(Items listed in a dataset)
:::
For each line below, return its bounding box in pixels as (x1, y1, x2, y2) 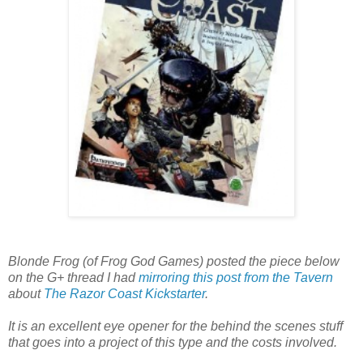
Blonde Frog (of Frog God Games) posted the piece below (8, 254, 340, 269)
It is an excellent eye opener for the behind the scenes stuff (8, 319, 343, 334)
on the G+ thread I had (8, 271, 139, 285)
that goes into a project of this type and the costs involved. (8, 335, 337, 350)
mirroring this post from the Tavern (139, 271, 333, 285)
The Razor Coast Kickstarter (44, 287, 205, 301)
:::
Please transcribe the lines from the one containing "Blonde Frog (of" through the last line of the records. Include both ends and nothing else.

_TASK RESPONSE_:
Blonde Frog (of Frog God Games) posted the piece below (8, 254, 340, 269)
It is an excellent eye opener for the behind the scenes stuff (8, 319, 343, 334)
on the G+ thread I had (8, 271, 139, 285)
that goes into a project of this type and the costs involved. (8, 335, 337, 350)
mirroring this post from the Tavern (139, 271, 333, 285)
The Razor Coast Kickstarter (44, 287, 205, 301)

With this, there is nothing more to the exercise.